== Material supplied ==

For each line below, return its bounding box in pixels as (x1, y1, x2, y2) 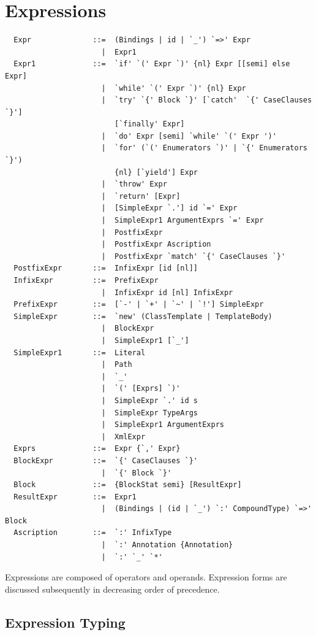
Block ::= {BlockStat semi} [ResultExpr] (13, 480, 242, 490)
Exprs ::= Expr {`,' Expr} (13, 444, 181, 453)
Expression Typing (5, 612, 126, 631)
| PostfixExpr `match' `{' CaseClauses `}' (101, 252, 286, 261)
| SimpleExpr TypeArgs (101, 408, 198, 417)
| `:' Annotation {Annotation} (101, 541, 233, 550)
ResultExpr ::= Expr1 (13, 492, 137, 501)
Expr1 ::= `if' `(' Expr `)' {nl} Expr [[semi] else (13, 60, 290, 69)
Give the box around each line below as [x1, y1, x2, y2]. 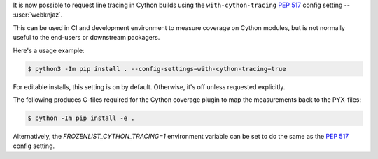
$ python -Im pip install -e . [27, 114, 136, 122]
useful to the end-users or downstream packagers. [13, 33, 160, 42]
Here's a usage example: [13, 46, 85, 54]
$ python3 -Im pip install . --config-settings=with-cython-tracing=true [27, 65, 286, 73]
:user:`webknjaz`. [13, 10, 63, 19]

===

> Required work:
Which lines in the listing hold the word "semi"? Copy them out.

> Response for this exercise:
Block ::= {BlockStat semi} [ResultExpr] (13, 480, 242, 490)
Expr1 ::= `if' `(' Expr `)' {nl} Expr [[semi] else (13, 60, 290, 69)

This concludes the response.